Akhirnya tibalah saat anak tersebut meras mampu mengendalikan amarahnya dan tidak cepat kehilangan kesabaran. Dia memberitahukan hal ini kepada ayahnya, yang kemudian mengusulkan agar dia mencabut satu paku untuk setiap hari yang tidk dilakuinnya tanpa amarah...
Hari-hari berlalu dan anak laki-laki itu akhirnya memberitahu sang Ayah bahwa semua paku telah tercabut olehnya. Lalu sang Ayah menuntun anaknya ke pagar,,,,"Hmmmm, kamu telah berhasil dengan baik anakku. Tapi lihatlah lubang-lubang dipagar ini. Pagar ini tidak akan pernah bisa sama seperti sebelumnya. Sama halnya ketika kamu mengatakan sesuatu dalam kemarahan.
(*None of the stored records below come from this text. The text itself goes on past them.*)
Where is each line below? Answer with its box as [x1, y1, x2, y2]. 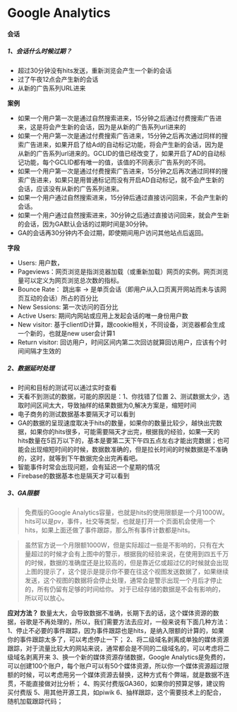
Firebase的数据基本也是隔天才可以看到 [17, 471, 130, 480]
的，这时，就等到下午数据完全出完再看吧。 [17, 454, 142, 462]
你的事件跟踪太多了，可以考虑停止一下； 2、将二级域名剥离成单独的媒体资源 [7, 635, 229, 644]
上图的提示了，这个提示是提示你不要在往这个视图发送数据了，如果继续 [24, 567, 229, 576]
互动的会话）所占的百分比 [23, 294, 99, 302]
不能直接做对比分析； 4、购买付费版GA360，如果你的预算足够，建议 [19, 679, 219, 687]
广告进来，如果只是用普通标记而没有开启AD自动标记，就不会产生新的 [23, 175, 224, 184]
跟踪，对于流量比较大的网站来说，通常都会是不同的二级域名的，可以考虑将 [7, 644, 224, 652]
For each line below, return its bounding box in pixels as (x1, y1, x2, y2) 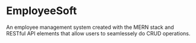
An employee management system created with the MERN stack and (6, 24, 174, 31)
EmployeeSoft (6, 4, 77, 18)
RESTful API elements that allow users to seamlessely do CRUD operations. (6, 29, 191, 37)
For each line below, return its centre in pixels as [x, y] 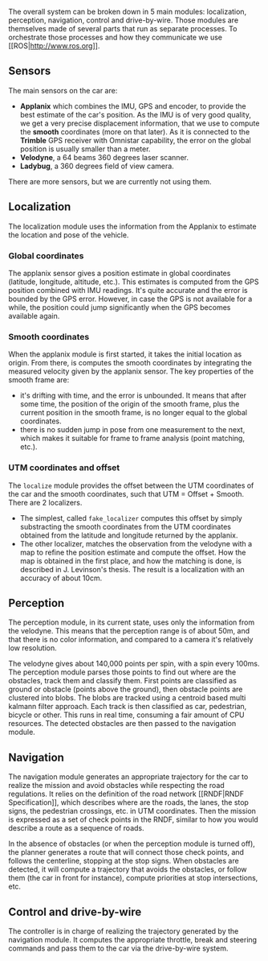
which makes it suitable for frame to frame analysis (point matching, [132, 439]
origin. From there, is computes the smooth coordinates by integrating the [130, 363]
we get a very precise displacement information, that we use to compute [140, 123]
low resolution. [33, 648]
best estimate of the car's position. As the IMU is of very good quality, [135, 114]
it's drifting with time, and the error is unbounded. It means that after [133, 396]
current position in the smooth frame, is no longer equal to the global [133, 413]
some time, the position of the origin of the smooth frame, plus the [130, 404]
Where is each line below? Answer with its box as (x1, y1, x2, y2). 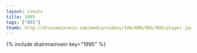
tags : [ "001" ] (6, 19, 41, 25)
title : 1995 (6, 14, 35, 20)
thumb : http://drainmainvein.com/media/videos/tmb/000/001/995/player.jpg (6, 24, 193, 31)
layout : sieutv (6, 8, 43, 15)
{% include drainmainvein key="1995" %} (6, 41, 106, 48)
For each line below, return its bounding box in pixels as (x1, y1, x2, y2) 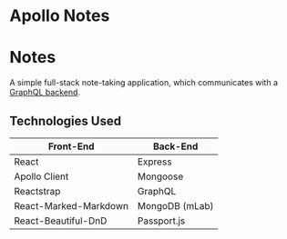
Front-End (47, 140, 95, 153)
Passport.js (137, 214, 186, 227)
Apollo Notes (9, 5, 110, 26)
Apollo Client (14, 170, 69, 183)
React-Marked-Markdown (14, 199, 129, 212)
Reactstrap (14, 184, 61, 197)
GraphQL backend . (9, 87, 80, 98)
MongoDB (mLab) (137, 199, 214, 212)
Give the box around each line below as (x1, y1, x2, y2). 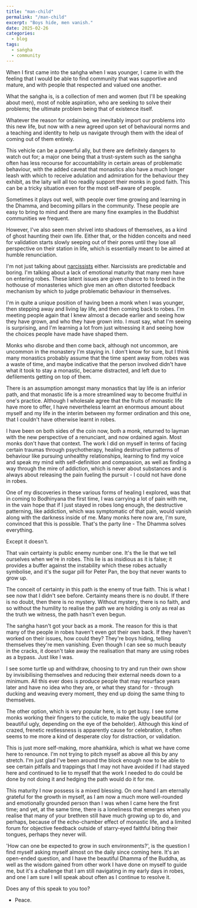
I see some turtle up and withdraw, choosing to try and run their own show (6, 664, 186, 672)
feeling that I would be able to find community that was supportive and (6, 75, 178, 82)
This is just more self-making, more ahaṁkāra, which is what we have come (6, 744, 190, 751)
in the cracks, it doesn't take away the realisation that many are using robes (6, 647, 189, 654)
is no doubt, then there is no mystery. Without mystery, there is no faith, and (6, 598, 191, 605)
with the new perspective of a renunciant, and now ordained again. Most (6, 433, 182, 440)
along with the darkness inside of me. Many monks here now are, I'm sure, (6, 514, 187, 521)
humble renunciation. (6, 251, 58, 258)
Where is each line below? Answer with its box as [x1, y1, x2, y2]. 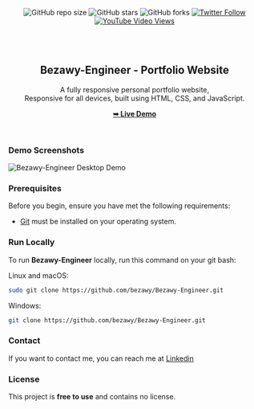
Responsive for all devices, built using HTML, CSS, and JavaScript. [24, 93, 245, 103]
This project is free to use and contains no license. [8, 392, 176, 402]
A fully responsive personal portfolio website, [59, 84, 210, 94]
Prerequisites [8, 183, 62, 194]
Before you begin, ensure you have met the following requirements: [8, 201, 231, 211]
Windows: [8, 301, 42, 310]
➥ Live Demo [112, 108, 157, 118]
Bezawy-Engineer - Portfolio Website [39, 63, 230, 77]
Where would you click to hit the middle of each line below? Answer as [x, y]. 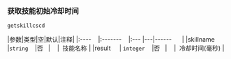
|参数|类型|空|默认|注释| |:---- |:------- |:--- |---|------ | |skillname [111, 40]
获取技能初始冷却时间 [43, 10]
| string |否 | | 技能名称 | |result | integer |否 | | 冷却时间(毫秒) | [116, 48]
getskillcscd [26, 26]
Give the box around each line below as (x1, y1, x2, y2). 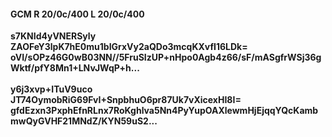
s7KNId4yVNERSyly (10, 30, 97, 42)
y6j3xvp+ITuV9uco (10, 83, 93, 95)
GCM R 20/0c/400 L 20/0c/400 (10, 8, 145, 20)
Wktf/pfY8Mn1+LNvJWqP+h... (10, 62, 140, 74)
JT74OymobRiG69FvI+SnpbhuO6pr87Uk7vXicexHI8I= (10, 94, 242, 106)
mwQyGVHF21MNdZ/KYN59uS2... (10, 115, 158, 127)
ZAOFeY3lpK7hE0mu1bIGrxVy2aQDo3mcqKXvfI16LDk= (10, 41, 248, 53)
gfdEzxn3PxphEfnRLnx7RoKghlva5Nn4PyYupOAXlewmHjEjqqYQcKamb (10, 105, 319, 117)
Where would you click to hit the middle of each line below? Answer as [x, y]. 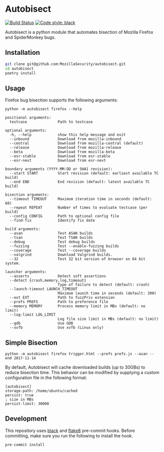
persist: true [20, 395]
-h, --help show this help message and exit [68, 135]
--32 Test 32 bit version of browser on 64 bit [78, 259]
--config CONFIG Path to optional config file [64, 216]
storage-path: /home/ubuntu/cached [41, 391]
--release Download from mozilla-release [65, 148]
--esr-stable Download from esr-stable [60, 156]
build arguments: [23, 229]
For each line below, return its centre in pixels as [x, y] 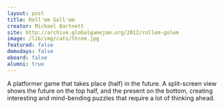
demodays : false [30, 52]
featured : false [30, 45]
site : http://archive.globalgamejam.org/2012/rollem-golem [93, 32]
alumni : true [26, 64]
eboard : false [27, 58]
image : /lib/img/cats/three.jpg [53, 39]
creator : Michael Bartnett [46, 26]
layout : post [26, 13]
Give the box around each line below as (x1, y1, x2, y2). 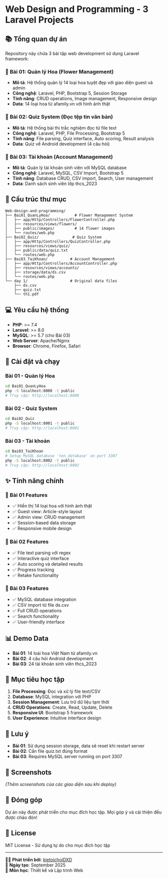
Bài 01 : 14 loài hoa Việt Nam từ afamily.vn (12, 650, 97, 656)
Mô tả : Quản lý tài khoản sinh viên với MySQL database (12, 164, 127, 171)
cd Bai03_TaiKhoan (5, 449, 43, 454)
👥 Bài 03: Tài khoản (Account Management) (5, 153, 113, 160)
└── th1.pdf (14, 291, 39, 296)
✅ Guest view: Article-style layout (12, 509, 82, 515)
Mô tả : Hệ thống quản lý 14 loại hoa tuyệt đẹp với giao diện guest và (12, 80, 153, 86)
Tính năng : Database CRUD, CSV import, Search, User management (12, 175, 153, 181)
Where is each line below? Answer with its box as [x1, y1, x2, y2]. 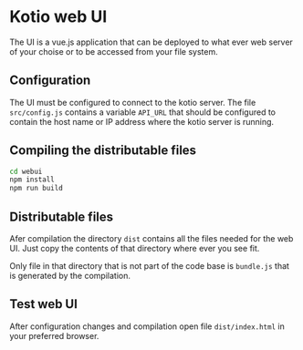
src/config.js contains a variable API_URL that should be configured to [9, 107, 277, 118]
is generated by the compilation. [9, 271, 131, 281]
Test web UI [9, 296, 78, 312]
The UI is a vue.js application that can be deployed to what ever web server [9, 36, 294, 47]
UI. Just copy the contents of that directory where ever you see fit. [9, 243, 260, 253]
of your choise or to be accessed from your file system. [9, 46, 218, 57]
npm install [9, 175, 55, 184]
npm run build [9, 184, 64, 193]
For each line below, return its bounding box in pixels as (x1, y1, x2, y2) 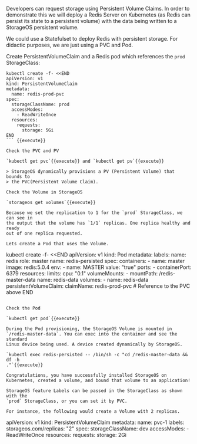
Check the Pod (6, 305, 41, 311)
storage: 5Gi (21, 127, 54, 133)
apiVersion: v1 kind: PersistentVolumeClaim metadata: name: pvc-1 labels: (6, 419, 185, 426)
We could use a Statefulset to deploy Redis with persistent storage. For (6, 35, 178, 42)
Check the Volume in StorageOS (6, 189, 83, 195)
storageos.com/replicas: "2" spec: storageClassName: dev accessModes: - (6, 425, 189, 432)
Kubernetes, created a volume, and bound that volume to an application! (6, 377, 191, 383)
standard (6, 336, 28, 342)
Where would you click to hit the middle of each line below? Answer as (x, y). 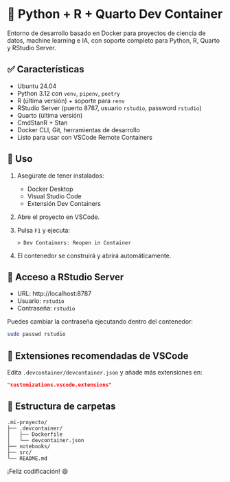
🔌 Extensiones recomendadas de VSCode (98, 356)
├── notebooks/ (29, 446)
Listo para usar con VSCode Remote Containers (85, 137)
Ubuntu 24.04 (37, 86)
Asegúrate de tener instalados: (60, 176)
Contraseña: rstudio (46, 308)
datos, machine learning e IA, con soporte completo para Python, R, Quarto (114, 40)
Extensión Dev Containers (64, 203)
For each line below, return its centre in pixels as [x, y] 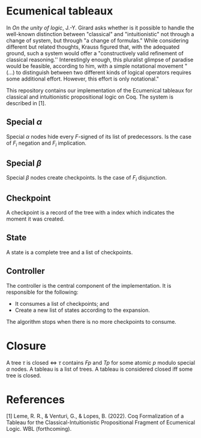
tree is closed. [24, 375]
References [35, 399]
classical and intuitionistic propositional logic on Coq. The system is [90, 97]
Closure [26, 346]
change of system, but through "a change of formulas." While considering [97, 40]
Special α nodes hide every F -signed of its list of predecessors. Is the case [99, 136]
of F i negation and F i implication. [46, 144]
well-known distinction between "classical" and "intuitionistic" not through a [100, 34]
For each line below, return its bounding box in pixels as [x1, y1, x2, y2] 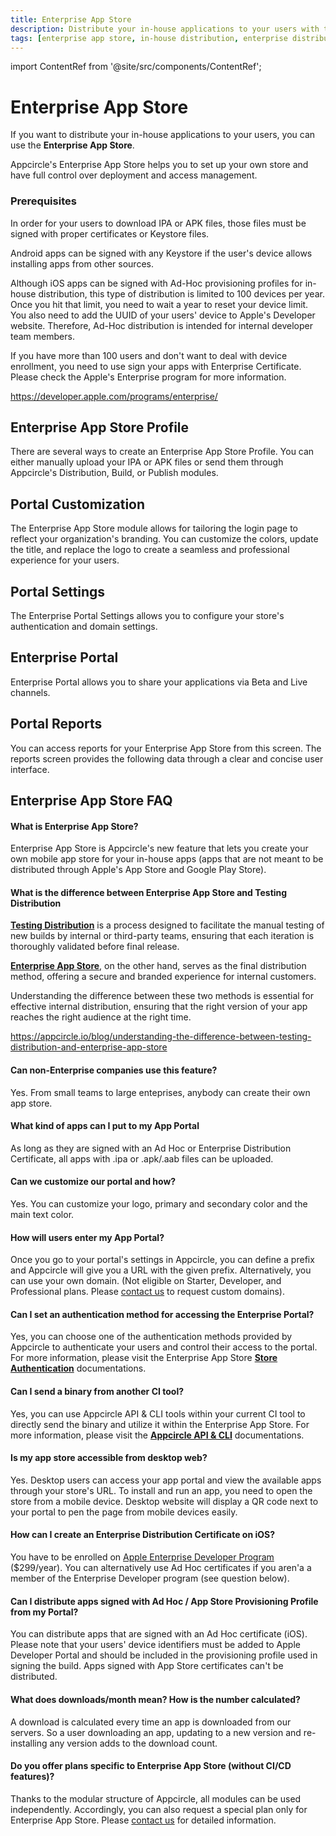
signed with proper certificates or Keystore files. [10, 227, 210, 240]
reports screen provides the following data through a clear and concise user [10, 752, 324, 765]
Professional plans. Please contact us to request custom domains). [10, 1286, 285, 1298]
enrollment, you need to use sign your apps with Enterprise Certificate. [10, 360, 302, 372]
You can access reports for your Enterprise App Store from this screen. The [10, 742, 322, 754]
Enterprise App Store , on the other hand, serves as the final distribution [10, 960, 307, 972]
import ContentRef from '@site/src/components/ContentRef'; [10, 61, 262, 73]
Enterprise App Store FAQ [10, 792, 173, 810]
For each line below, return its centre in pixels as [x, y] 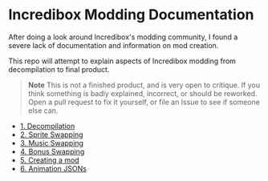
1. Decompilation [47, 126]
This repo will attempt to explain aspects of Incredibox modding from [122, 61]
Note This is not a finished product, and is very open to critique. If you [144, 85]
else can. [43, 111]
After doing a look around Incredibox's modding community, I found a [123, 37]
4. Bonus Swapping [52, 151]
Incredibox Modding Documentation [131, 15]
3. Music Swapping [52, 143]
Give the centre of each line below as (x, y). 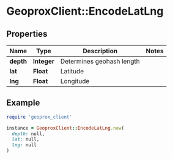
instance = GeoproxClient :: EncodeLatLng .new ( (65, 128)
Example (23, 103)
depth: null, (28, 134)
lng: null (24, 145)
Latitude (72, 71)
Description (100, 51)
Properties (27, 34)
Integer (44, 61)
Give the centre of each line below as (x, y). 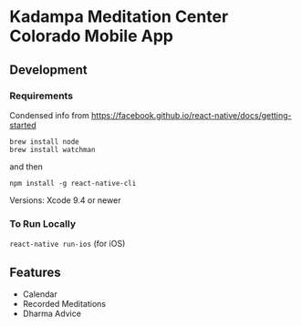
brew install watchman (52, 149)
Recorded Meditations (64, 303)
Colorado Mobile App (91, 36)
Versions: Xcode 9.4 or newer (65, 200)
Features (35, 272)
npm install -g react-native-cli (73, 183)
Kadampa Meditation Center (119, 17)
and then (26, 167)
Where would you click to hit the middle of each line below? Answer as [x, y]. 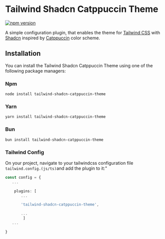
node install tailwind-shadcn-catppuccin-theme [56, 94]
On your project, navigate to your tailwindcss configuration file [69, 163]
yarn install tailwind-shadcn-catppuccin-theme [56, 117]
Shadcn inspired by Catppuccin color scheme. [53, 38]
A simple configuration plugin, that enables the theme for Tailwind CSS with [83, 32]
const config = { [23, 177]
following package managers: [36, 71]
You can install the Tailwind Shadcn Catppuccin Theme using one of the [79, 65]
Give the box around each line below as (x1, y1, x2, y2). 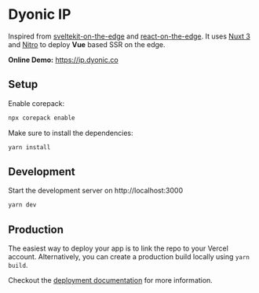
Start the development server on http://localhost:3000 (8, 186, 183, 196)
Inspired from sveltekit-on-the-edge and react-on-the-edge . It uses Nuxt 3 (8, 31, 251, 41)
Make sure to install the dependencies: (8, 128, 133, 137)
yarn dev (8, 201, 37, 209)
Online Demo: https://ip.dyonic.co (8, 55, 119, 64)
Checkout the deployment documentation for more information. (8, 276, 213, 284)
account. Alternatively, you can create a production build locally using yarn (8, 252, 250, 261)
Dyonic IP (8, 5, 71, 24)
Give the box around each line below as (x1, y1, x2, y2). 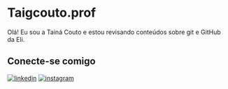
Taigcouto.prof (7, 5, 97, 21)
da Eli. (7, 35, 25, 43)
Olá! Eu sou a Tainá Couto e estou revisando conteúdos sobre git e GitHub (7, 28, 222, 36)
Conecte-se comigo (7, 56, 96, 67)
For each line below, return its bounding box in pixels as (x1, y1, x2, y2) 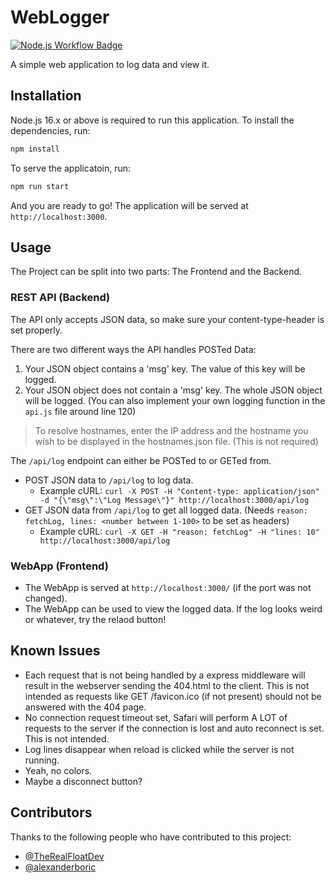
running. (24, 754, 60, 766)
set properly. (10, 324, 63, 336)
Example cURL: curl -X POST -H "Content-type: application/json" (39, 484, 320, 496)
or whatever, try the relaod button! (24, 613, 167, 625)
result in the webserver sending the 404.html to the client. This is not (24, 679, 310, 691)
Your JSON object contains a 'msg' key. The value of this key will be (24, 362, 306, 375)
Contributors (10, 804, 93, 821)
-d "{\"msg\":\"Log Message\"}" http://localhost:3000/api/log (39, 495, 310, 505)
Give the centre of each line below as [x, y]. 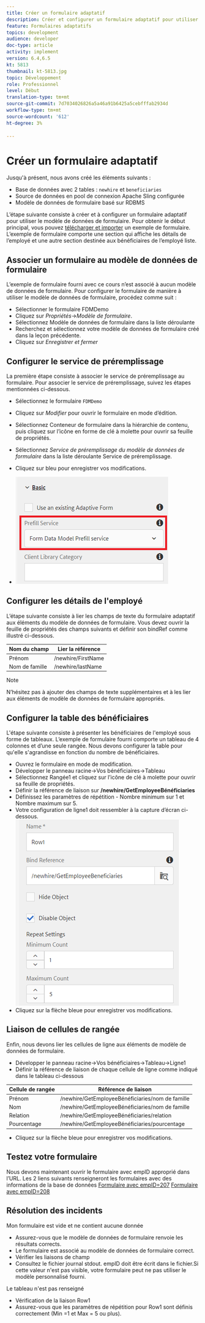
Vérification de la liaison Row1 [53, 1300]
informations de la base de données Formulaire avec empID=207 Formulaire [102, 1185]
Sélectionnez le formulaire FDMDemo [58, 401]
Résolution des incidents [54, 1211]
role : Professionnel [33, 84]
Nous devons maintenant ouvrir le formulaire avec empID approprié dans [98, 1172]
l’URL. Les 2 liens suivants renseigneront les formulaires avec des [89, 1178]
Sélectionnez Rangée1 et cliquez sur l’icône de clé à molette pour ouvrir [105, 778]
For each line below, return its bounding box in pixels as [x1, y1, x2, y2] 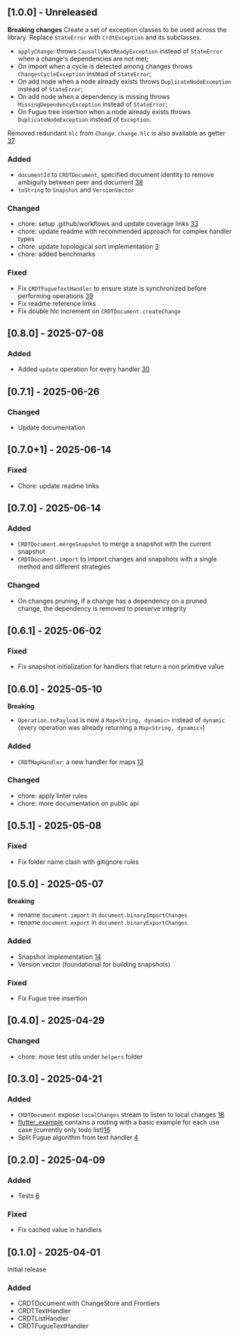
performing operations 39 [17, 291, 94, 300]
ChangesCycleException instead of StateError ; [17, 69, 152, 78]
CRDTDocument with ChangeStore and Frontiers [17, 1299, 160, 1308]
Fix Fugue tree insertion [17, 994, 87, 1002]
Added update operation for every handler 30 [17, 365, 150, 374]
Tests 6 [17, 1191, 40, 1200]
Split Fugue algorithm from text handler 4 [17, 1133, 139, 1142]
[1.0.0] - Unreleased [7, 6, 98, 19]

Kata-katamu akan meninggalkan bekas seperti lubang ini di hati orang lain."
"Kamu dapat menusukkan pisau pada seseorang, lalu mencabut pisau itu. Tetapi tidak peduli berapa kali kamu minta maaf, luka itu akan tetap ada dan luka karena kata-kata adalah lebih sulit sembuh daripada luka fisik".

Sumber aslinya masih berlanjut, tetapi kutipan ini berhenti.